[Items from a data source]
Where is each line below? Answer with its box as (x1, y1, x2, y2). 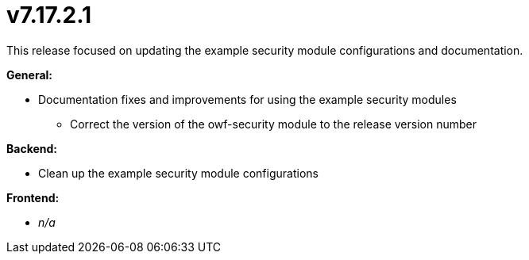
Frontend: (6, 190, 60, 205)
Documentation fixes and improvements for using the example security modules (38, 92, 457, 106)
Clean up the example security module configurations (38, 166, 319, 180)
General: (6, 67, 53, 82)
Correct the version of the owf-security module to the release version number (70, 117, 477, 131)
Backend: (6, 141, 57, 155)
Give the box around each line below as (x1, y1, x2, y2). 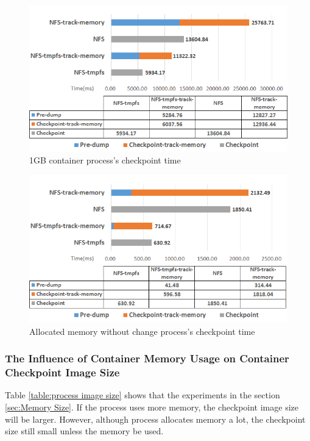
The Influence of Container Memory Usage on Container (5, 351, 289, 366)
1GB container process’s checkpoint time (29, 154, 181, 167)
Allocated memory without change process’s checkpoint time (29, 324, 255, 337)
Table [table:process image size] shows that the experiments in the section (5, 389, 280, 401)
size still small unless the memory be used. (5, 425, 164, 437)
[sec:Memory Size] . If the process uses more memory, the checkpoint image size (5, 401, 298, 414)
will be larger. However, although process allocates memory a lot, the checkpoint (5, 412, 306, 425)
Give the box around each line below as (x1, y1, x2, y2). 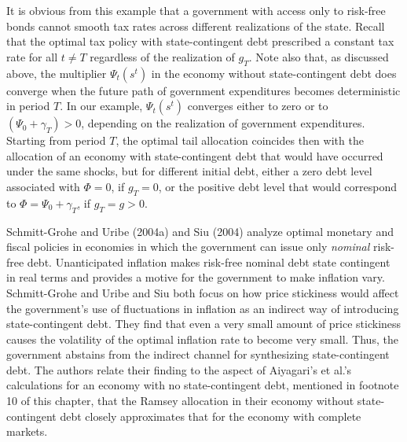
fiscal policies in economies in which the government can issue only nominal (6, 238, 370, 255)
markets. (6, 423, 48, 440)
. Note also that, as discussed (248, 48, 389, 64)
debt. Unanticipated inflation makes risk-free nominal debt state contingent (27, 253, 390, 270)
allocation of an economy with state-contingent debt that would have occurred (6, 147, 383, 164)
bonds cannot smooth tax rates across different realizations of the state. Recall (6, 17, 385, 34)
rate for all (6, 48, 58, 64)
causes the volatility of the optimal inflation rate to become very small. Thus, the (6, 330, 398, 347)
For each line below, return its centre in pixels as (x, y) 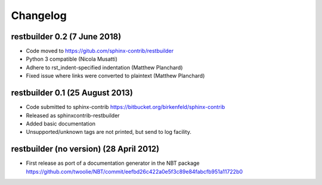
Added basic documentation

==

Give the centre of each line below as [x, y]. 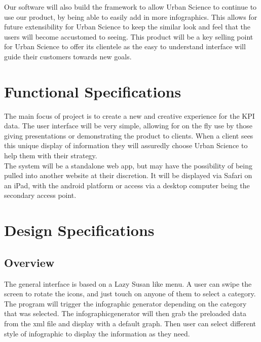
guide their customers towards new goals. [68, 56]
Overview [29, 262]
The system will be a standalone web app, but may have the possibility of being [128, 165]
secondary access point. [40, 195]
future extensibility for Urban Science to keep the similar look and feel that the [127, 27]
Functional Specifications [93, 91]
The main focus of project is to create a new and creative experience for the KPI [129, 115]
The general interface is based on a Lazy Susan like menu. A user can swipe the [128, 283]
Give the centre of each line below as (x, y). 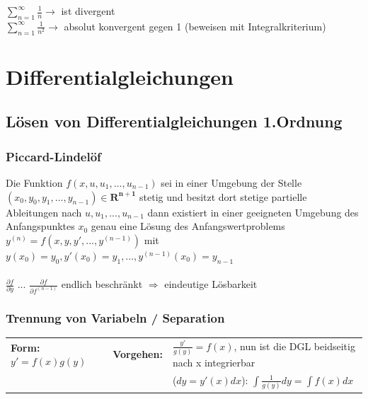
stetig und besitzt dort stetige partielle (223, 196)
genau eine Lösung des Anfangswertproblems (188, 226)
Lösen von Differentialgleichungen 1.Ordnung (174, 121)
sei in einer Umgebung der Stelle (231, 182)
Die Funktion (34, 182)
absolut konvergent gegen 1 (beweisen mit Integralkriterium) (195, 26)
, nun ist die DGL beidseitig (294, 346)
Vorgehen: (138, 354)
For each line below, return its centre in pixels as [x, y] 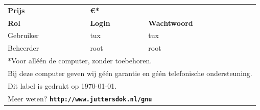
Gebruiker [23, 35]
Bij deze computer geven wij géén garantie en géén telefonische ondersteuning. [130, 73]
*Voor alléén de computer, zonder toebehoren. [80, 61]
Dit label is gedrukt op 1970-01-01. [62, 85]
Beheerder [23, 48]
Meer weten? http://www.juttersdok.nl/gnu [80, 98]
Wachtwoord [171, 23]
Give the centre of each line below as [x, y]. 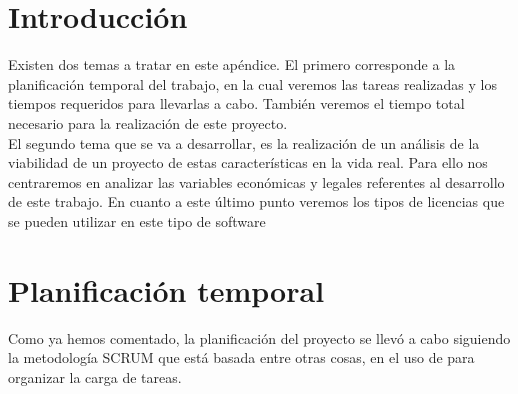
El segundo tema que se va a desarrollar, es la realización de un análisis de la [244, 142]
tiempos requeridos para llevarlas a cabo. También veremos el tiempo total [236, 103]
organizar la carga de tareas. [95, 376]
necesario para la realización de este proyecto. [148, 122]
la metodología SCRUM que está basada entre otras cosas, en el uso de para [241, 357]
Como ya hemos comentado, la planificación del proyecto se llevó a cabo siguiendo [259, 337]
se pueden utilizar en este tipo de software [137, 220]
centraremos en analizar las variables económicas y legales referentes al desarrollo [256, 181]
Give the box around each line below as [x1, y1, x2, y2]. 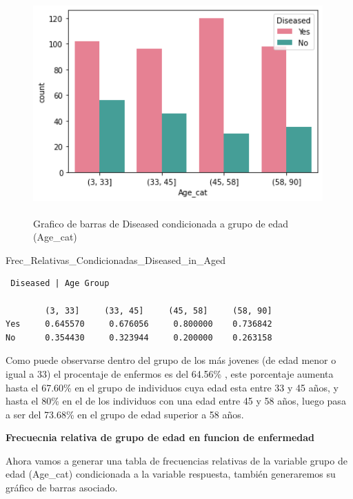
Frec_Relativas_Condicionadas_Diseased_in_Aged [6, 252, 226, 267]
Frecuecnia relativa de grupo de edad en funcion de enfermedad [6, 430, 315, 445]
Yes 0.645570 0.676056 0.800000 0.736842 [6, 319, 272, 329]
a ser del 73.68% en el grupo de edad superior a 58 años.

_What needs to be done_
I would like the exact lines from the data above, starting with the one that holds "size still small" and going on through the one that holds "Added basic documentation", without the pictures.

_Your solution_
size still small unless the memory be used. (5, 425, 164, 437)
[sec:Memory Size] . If the process uses more memory, the checkpoint image size (5, 401, 298, 414)
will be larger. However, although process allocates memory a lot, the checkpoint (5, 412, 306, 425)
Give the box around each line below as (x1, y1, x2, y2). 
fiscal policies in economies in which the government can issue only nominal (6, 238, 370, 255)
markets. (6, 423, 48, 440)
. Note also that, as discussed (248, 48, 389, 64)
debt. Unanticipated inflation makes risk-free nominal debt state contingent (27, 253, 390, 270)
allocation of an economy with state-contingent debt that would have occurred (6, 147, 383, 164)
bonds cannot smooth tax rates across different realizations of the state. Recall (6, 17, 385, 34)
rate for all (6, 48, 58, 64)
causes the volatility of the optimal inflation rate to become very small. Thus, the (6, 330, 398, 347)
For each line below, return its centre in pixels as (x, y) 
Added basic documentation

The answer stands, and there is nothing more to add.